The Freedom Rally was scheduled for December 10 because, the previous year, the state legislature broke for the Christmas recess without voting on a bill that would have seriously altered the marijuana laws, removing marijuana from the narcotics laws and creating a special category called “controlled substances” to cover the weed. When the legislature passed on dealing with this question, they virtually sentenced me to an additional year in prison since I was sure that, if the new law ere to be passed, my incarceration would be at an end.

Thus it was my singular concern that we exert enough pressure on the state law-makers to force them to a vote on this bill in 1971, and our strategy was to push them and push them until it was done. The Freedom Rally was organized as a means to force them to deal with this proposed legislation before the year ended, and the Freedom Rally was planned for December 10th to accomplish this goal.

I wanted to make the biggest possible splash, and accordingly our pal at the University of Michigan, Peter Andrews, who was my business partner in the Trans-Love Energies non-profit corporation through which we did our work in the music business, and who was employed by the U of M to teach them how to produce and profit from large rock concerts, managed to rent for us the 15,000-seat Crisler basketball arena as the venue for the Freedom Rally.

Of course our efforts were doomed to failure unless we could secure enough big acts to fill the arena, and everything appeared lost until Jerry Rubin let us know that he had talked the Lennons into being part of the show.
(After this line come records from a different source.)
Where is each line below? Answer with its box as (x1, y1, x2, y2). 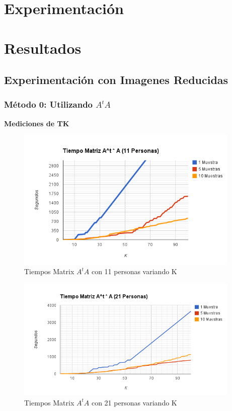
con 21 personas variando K (91, 397, 177, 407)
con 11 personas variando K (91, 266, 177, 277)
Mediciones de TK (4, 118, 69, 128)
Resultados (4, 37, 82, 58)
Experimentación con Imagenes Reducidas (4, 72, 228, 88)
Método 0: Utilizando (4, 98, 93, 111)
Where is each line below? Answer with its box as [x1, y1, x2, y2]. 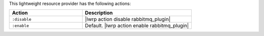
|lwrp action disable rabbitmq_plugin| [85, 16, 171, 23]
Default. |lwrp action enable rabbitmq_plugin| [85, 22, 189, 29]
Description [85, 10, 113, 17]
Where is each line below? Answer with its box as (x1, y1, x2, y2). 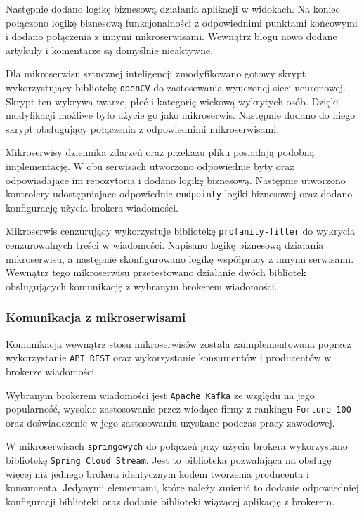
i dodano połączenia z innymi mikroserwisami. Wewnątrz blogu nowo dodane (6, 29, 337, 44)
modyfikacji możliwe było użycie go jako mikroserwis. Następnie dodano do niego (6, 108, 356, 122)
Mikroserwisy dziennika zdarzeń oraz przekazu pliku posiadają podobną (6, 145, 315, 160)
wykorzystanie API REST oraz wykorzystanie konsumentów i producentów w (6, 350, 332, 365)
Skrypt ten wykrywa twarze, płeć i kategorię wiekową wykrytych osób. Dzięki (6, 93, 339, 108)
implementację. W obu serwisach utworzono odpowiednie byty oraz (6, 159, 294, 173)
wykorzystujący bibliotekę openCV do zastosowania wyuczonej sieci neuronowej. (6, 79, 346, 94)
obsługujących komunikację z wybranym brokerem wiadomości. (6, 278, 278, 293)
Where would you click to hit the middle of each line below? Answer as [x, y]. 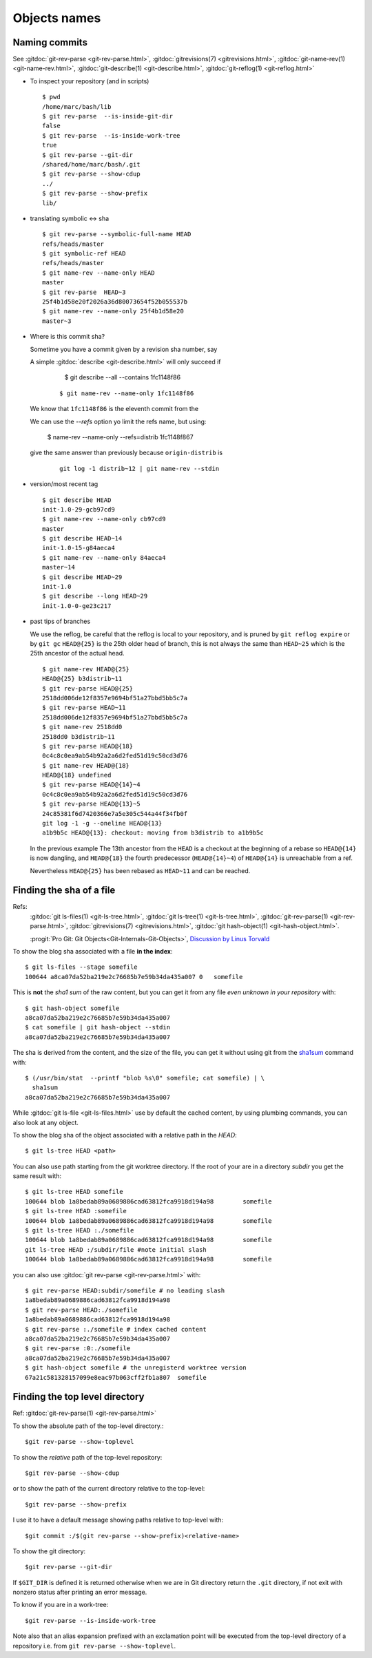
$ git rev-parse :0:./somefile [78, 1349]
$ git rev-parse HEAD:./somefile [81, 1310]
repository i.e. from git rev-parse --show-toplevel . [94, 1646]
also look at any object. [46, 1122]
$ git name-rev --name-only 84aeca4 [104, 557]
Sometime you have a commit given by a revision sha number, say [124, 349]
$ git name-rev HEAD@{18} [86, 765]
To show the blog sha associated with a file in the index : [93, 952]
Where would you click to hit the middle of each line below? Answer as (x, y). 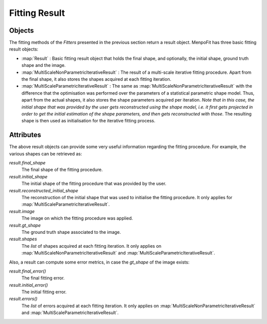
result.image (22, 211)
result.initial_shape (28, 176)
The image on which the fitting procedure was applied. (77, 218)
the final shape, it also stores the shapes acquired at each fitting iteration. (96, 79)
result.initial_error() (28, 285)
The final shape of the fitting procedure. (62, 170)
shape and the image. (44, 65)
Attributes (25, 135)
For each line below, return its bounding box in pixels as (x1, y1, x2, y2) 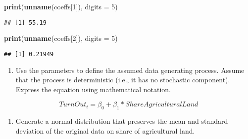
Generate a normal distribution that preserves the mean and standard (15, 116, 228, 126)
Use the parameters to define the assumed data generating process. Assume (15, 65, 245, 75)
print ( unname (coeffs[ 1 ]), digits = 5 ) (4, 1, 118, 11)
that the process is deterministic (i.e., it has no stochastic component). (15, 74, 230, 85)
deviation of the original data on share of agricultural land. (15, 125, 195, 136)
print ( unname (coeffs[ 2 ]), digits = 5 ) (4, 33, 118, 43)
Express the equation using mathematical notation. (15, 84, 171, 94)
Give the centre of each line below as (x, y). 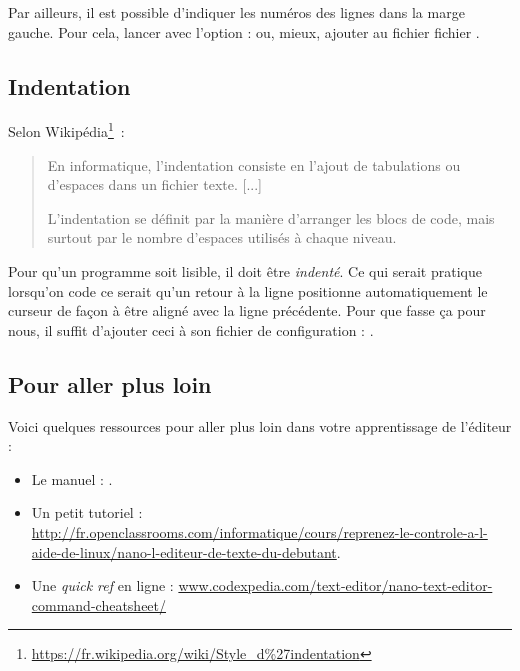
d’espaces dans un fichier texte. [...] (154, 184)
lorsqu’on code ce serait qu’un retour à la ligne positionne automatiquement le (248, 290)
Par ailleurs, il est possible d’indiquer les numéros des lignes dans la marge (236, 12)
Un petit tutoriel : (87, 512)
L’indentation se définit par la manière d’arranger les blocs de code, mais (271, 217)
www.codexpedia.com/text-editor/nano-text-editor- (335, 585)
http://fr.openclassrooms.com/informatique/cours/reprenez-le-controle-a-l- (259, 531)
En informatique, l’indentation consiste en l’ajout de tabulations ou (254, 164)
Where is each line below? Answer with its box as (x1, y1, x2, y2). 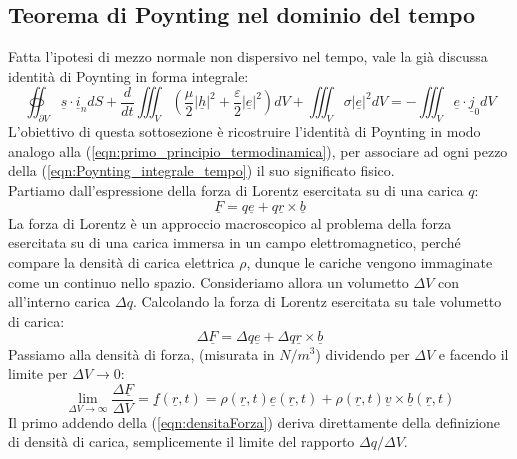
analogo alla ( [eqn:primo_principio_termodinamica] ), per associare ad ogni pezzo (8, 140, 508, 161)
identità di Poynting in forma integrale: (8, 65, 249, 86)
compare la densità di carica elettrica (8, 251, 235, 272)
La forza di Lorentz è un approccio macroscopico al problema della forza (8, 212, 452, 233)
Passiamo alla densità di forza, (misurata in (8, 343, 275, 364)
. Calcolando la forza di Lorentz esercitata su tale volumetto (132, 291, 502, 312)
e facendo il (438, 343, 509, 364)
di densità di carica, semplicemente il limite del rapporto (8, 431, 355, 452)
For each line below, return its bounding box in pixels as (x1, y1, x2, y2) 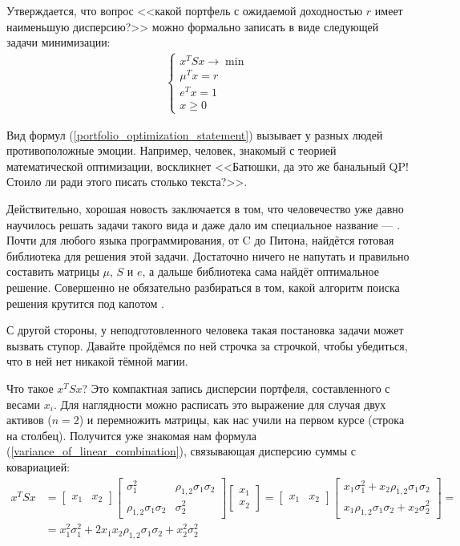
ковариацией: (6, 458, 71, 475)
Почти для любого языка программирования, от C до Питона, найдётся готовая (6, 232, 394, 249)
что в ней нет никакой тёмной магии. (6, 353, 188, 370)
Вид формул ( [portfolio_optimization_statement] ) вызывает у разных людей (6, 126, 383, 143)
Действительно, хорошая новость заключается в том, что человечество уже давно (6, 200, 404, 217)
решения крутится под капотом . (6, 294, 165, 311)
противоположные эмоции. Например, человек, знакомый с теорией (6, 142, 337, 159)
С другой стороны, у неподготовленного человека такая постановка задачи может (6, 322, 404, 338)
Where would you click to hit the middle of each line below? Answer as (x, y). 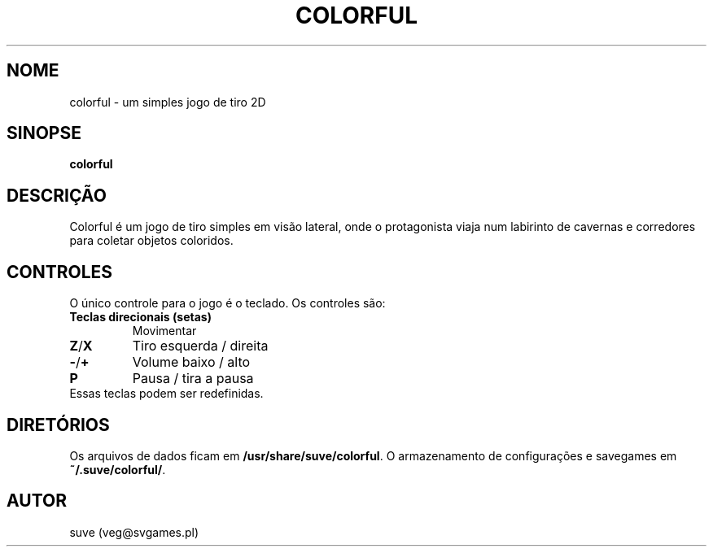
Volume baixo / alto (191, 362)
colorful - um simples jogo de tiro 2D (168, 102)
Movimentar (164, 331)
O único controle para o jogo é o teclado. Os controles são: (227, 303)
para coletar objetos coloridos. (151, 241)
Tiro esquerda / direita (200, 346)
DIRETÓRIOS (58, 425)
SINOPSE (44, 133)
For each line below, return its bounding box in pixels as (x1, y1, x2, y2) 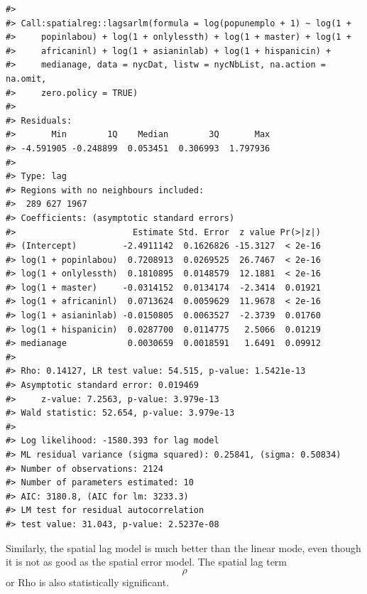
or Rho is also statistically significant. (6, 574, 170, 589)
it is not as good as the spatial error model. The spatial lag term (6, 554, 287, 569)
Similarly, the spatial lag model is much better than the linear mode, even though (6, 540, 361, 555)
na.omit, (6, 73, 47, 84)
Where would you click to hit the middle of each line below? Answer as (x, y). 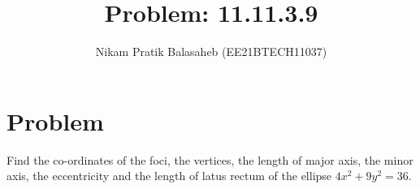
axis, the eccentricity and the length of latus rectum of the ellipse (169, 176)
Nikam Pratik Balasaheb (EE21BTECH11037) (211, 52)
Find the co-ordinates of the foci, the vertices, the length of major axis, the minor (210, 159)
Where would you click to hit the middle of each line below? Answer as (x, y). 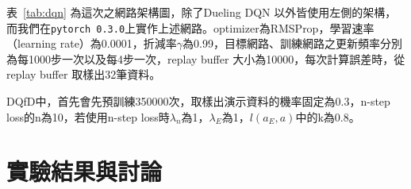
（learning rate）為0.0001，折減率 (92, 43)
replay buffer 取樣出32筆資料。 (84, 74)
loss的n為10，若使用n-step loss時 (88, 116)
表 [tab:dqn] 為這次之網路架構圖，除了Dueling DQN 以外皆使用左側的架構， (202, 12)
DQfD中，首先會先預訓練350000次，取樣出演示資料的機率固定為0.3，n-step (198, 101)
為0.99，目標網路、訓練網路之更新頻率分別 (292, 43)
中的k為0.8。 (328, 116)
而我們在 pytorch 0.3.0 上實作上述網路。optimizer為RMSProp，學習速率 (190, 27)

That insured our success, and then other big names invited themselves onto the bill, like Stevie Wonder and Bob Seger, and everything was groovy. We had created a major attraction, and our reward was that the Michigan Supreme Court voted to release me on appeal bond three days later, and I was sent home from prison on Monday, December 13th. On March 12, 1972, the same court voted to remove marijuana from the narcotics law and create a new category to cover the medicine of our choice, from now on to be known as a “controlled substance.”.

That’s what we’ve celebrating at the Ralston Holistic Health Center this month, and we’d be seriously remiss if we let this historic moment pass without singling it out somehow and blowing our horn in triumph 50 years after this miraculous accomplishment. Thanks, everybody, and may we never cease our efforts to FREE THE WEED!